:: Problem description ::
Could you give the data below again exactly, apart from the pictures?

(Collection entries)
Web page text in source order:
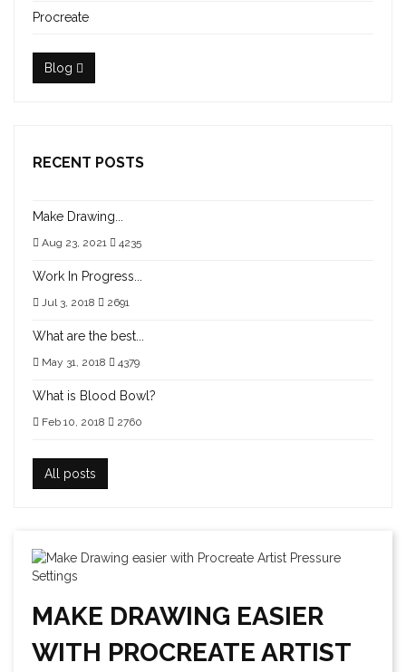
Procreate
Blog
RECENT POSTS
Make Drawing...
Aug 23, 2021 4235
Work In Progress...
Jul 3, 2018 2691
What are the best...
May 31, 2018 4379
What is Blood Bowl?
Feb 10, 2018 2760
All posts
MAKE DRAWING EASIER
WITH PROCREATE ARTIST
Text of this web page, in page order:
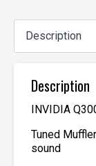
Description
INVIDIA
Tuned
sound
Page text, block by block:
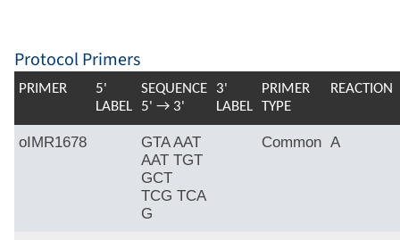
Protocol Primers
PRIMER
5'
LABEL
SEQUENCE
5' → 3'
3'
LABEL
PRIMER
TYPE
REACTION
oIMR1678
GTA AAT
AAT TGT
GCT
TCG TCA
G
Common A
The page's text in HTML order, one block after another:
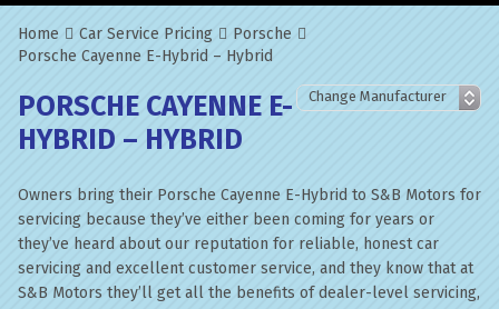
Home Car Service Pricing
Porsche
Porsche Cayenne E-Hybrid – Hybrid
PORSCHE CAYENNE E-
HYBRID – HYBRID
Owners bring their Porsche Cayenne E-Hybrid to S&B Motors for
servicing because they’ve either been coming for years or
they’ve heard about our reputation for reliable, honest car
servicing and excellent customer service, and they know that at
S&B Motors they’ll get all the benefits of dealer-level servicing,
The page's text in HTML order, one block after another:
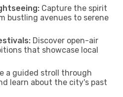
Capture the spirit
bustling avenues to serene
Discover open-air
that showcase local
a guided stroll through
learn about the city's past
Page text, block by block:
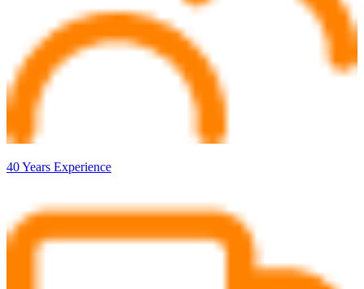
40 Years Experience
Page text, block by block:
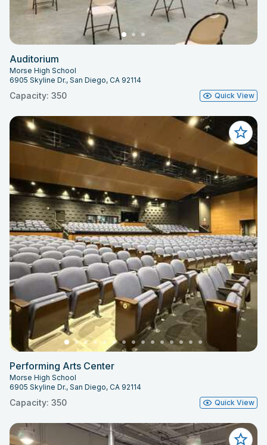
Auditorium
Morse High School
6905 Skyline Dr., San Diego, CA 92114
Capacity: 350 Quick View
Performing Arts Center
Morse High School
6905 Skyline Dr., San Diego, CA 92114
Capacity: 350 Quick View
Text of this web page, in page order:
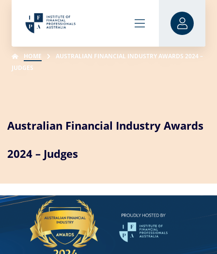
HOME
AUSTRALIAN FINANCIAL INDUSTRY AWARDS 2024 –
JUDGES
Australian Financial Industry Awards
2024 – Judges
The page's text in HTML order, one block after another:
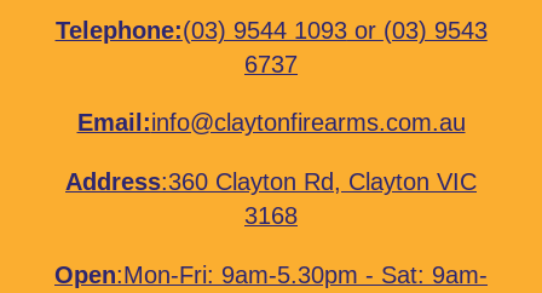
Telephone:(03) 9544 1093or (03) 9543
6737
Email:info@claytonfirearms.com.au
Address:360 Clayton Rd, Clayton VIC
3168
Open:Mon-Fri: 9am-5.30pm - Sat: 9am-
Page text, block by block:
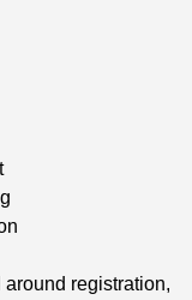
registration,
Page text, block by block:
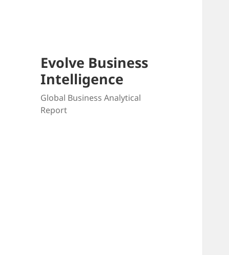
Evolve Business
Intelligence
Global Business Analytical
Report
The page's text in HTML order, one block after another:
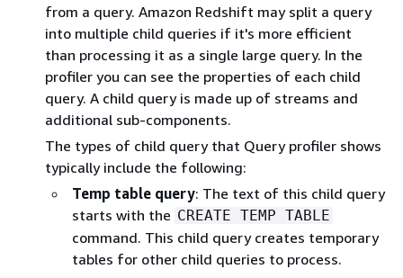
from a query. Amazon Redshift may split a query
into multiple child queries if it's more efficient
than processing it as a single large query. In the
profiler you can see the properties of each child
query. A child query is made up of streams and
additional sub-components.
The types of child query that Query profiler shows
typically include the following:
Temp table query: The text of this child query
starts with the CREATE TEMP TABLE
command. This child query creates temporary
tables for other child queries to process.
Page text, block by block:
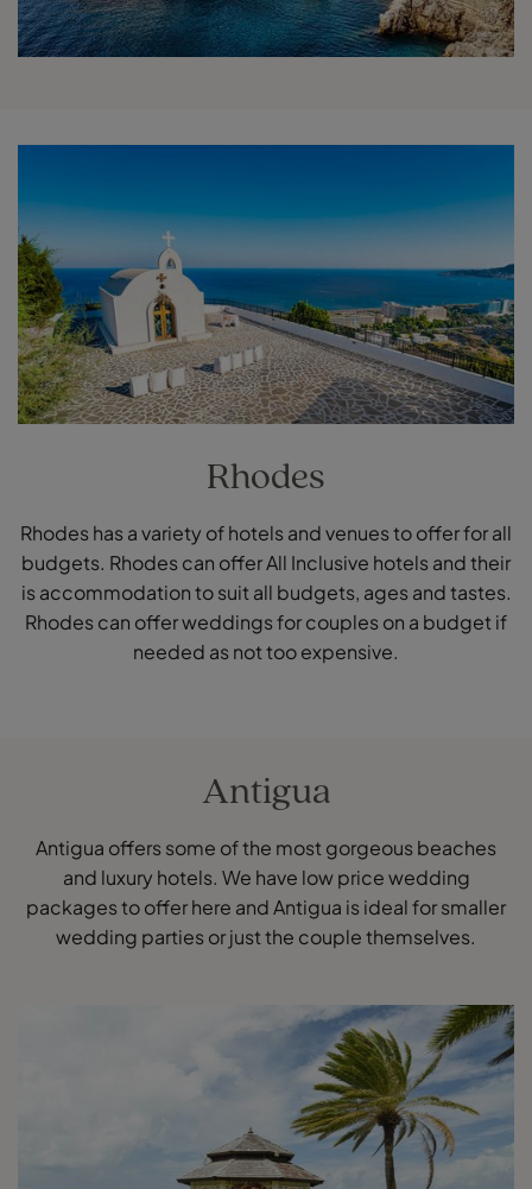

:: Answer to this task ::
Web page text in source order:
Procreate
Blog
RECENT POSTS
Make Drawing...
Aug 23, 2021 4235
Work In Progress...
Jul 3, 2018 2691
What are the best...
May 31, 2018 4379
What is Blood Bowl?
Feb 10, 2018 2760
All posts
MAKE DRAWING EASIER
WITH PROCREATE ARTIST
Text of this web page, in page order:
Description
INVIDIA
Tuned
sound
Page text, block by block:
Protocol Primers
PRIMER
5'
LABEL
SEQUENCE
5' → 3'
3'
LABEL
PRIMER
TYPE
REACTION
oIMR1678
GTA AAT
AAT TGT
GCT
TCG TCA
G
Common A
The page's text in HTML order, one block after another:
Home Car Service Pricing
Porsche
Porsche Cayenne E-Hybrid – Hybrid
PORSCHE CAYENNE E-
HYBRID – HYBRID
Owners bring their Porsche Cayenne E-Hybrid to S&B Motors for
servicing because they’ve either been coming for years or
they’ve heard about our reputation for reliable, honest car
servicing and excellent customer service, and they know that at
S&B Motors they’ll get all the benefits of dealer-level servicing,
The page's text in HTML order, one block after another:
Capture the spirit
bustling avenues to serene
Discover open-air
that showcase local
a guided stroll through
learn about the city's past
Page text, block by block:
40 Years Experience
Page text, block by block:
Auditorium
Morse High School
6905 Skyline Dr., San Diego, CA 92114
Capacity: 350 Quick View
Performing Arts Center
Morse High School
6905 Skyline Dr., San Diego, CA 92114
Capacity: 350 Quick View
Text of this web page, in page order:
HOME
AUSTRALIAN FINANCIAL INDUSTRY AWARDS 2024 –
JUDGES
Australian Financial Industry Awards
2024 – Judges
The page's text in HTML order, one block after another:
Telephone:(03) 9544 1093or (03) 9543
6737
Email:info@claytonfirearms.com.au
Address:360 Clayton Rd, Clayton VIC
3168
Open:Mon-Fri: 9am-5.30pm - Sat: 9am-
Page text, block by block:
registration,
Page text, block by block:
Evolve Business
Intelligence
Global Business Analytical
Report
The page's text in HTML order, one block after another:
from a query. Amazon Redshift may split a query
into multiple child queries if it's more efficient
than processing it as a single large query. In the
profiler you can see the properties of each child
query. A child query is made up of streams and
additional sub-components.
The types of child query that Query profiler shows
typically include the following:
Temp table query: The text of this child query
starts with the CREATE TEMP TABLE
command. This child query creates temporary
tables for other child queries to process.
Page text, block by block:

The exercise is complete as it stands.